▶ Your task
Pictures stay out. All the rest of the records must be repeated exactly.

▶ Information supplied
---------------
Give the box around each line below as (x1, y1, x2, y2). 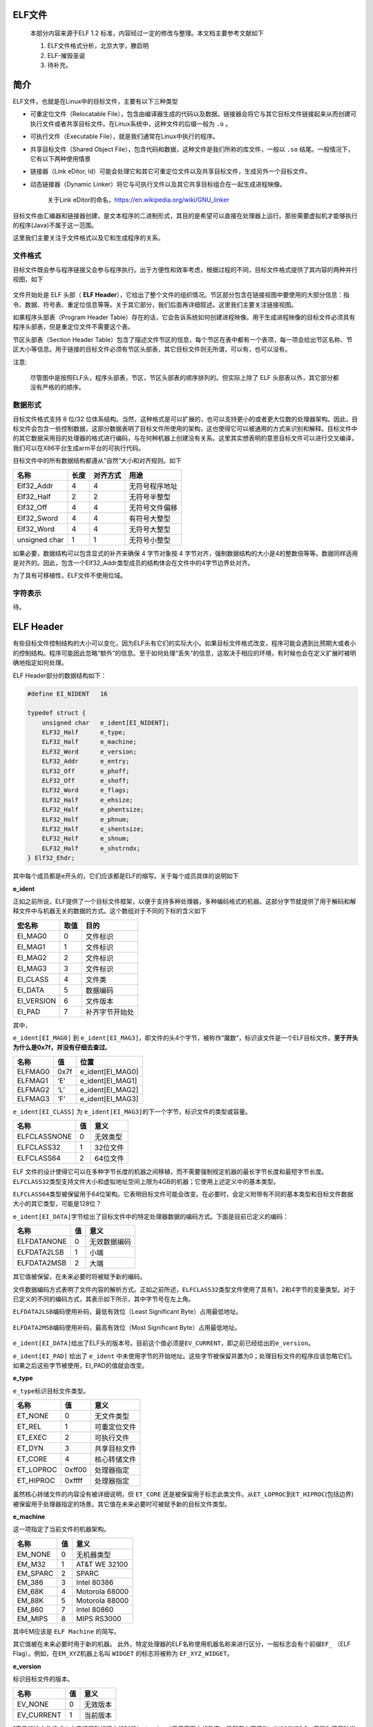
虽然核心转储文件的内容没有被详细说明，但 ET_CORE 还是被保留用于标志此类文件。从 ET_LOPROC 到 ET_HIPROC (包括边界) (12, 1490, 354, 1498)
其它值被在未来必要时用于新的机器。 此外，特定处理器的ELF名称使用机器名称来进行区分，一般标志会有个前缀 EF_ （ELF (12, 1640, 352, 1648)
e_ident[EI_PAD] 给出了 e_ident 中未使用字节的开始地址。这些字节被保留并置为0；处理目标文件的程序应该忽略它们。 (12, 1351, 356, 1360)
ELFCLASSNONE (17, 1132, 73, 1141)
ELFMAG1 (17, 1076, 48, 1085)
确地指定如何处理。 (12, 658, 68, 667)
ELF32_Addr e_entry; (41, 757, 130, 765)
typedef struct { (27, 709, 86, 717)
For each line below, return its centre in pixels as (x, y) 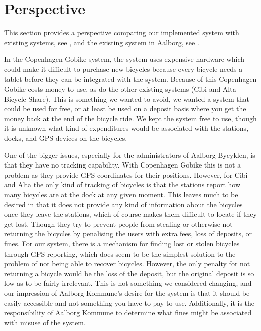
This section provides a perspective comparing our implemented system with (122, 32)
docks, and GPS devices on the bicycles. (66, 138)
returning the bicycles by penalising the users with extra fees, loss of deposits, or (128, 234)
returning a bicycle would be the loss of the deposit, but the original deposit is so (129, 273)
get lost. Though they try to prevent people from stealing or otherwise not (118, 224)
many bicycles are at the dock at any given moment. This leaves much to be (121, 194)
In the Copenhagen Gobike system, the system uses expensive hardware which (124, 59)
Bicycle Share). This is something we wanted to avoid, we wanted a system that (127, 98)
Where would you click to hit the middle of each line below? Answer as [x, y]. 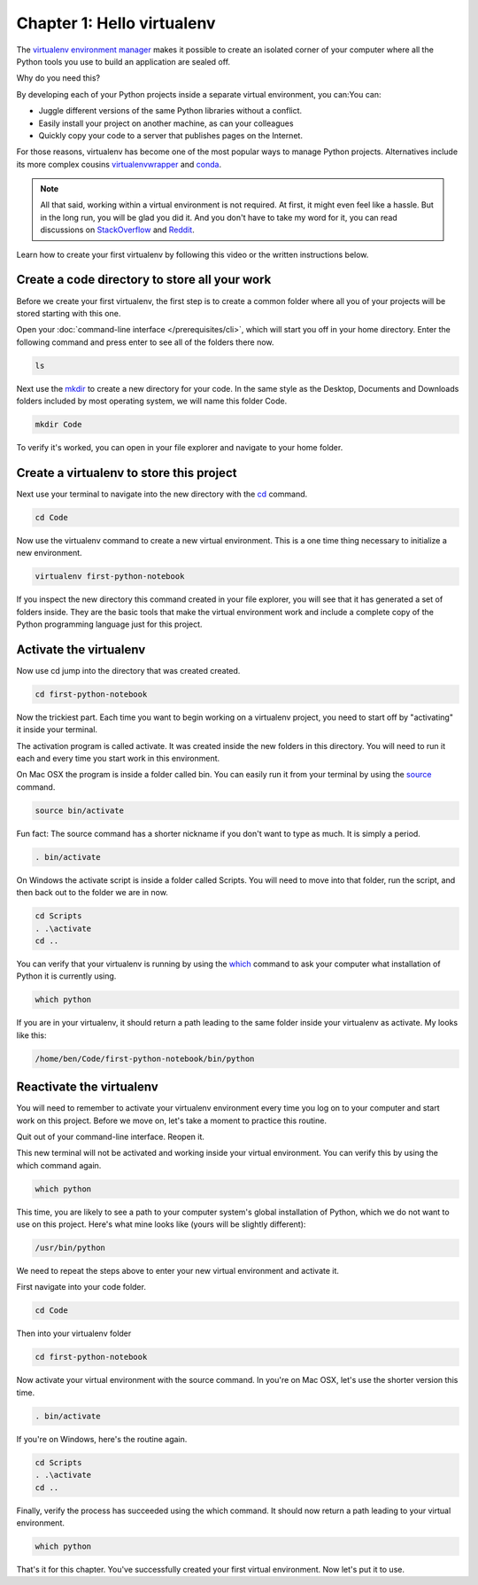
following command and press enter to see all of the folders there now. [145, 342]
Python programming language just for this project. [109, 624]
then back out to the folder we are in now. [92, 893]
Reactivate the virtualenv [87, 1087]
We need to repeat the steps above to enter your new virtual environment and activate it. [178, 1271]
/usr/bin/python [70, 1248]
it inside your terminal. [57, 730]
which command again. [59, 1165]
---------------
▶ Your solution
Give the box around each line below as (x1, y1, x2, y2). 
虽然核心转储文件的内容没有被详细说明，但 ET_CORE 还是被保留用于标志此类文件。从 ET_LOPROC 到 ET_HIPROC (包括边界) (12, 1490, 354, 1498)
其它值被在未来必要时用于新的机器。 此外，特定处理器的ELF名称使用机器名称来进行区分，一般标志会有个前缀 EF_ （ELF (12, 1640, 352, 1648)
e_ident[EI_PAD] 给出了 e_ident 中未使用字节的开始地址。这些字节被保留并置为0；处理目标文件的程序应该忽略它们。 (12, 1351, 356, 1360)
ELFCLASSNONE (17, 1132, 73, 1141)
ELFMAG1 (17, 1076, 48, 1085)
确地指定如何处理。 (12, 658, 68, 667)
ELF32_Addr e_entry; (41, 757, 130, 765)
typedef struct { (27, 709, 86, 717)
For each line below, return its centre in pixels as (x, y) 
This section provides a perspective comparing our implemented system with (122, 32)
docks, and GPS devices on the bicycles. (66, 138)
returning the bicycles by penalising the users with extra fees, loss of deposits, or (128, 234)
returning a bicycle would be the loss of the deposit, but the original deposit is so (129, 273)
get lost. Though they try to prevent people from stealing or otherwise not (118, 224)
many bicycles are at the dock at any given moment. This leaves much to be (121, 194)
In the Copenhagen Gobike system, the system uses expensive hardware which (124, 59)
Bicycle Share). This is something we wanted to avoid, we wanted a system that (127, 98)
Where would you click to hit the middle of each line below? Answer as [x, y]. 
following command and press enter to see all of the folders there now. [145, 342]
Python programming language just for this project. [109, 624]
then back out to the folder we are in now. [92, 893]
Reactivate the virtualenv [87, 1087]
We need to repeat the steps above to enter your new virtual environment and activate it. [178, 1271]
/usr/bin/python [70, 1248]
it inside your terminal. [57, 730]
which command again. [59, 1165]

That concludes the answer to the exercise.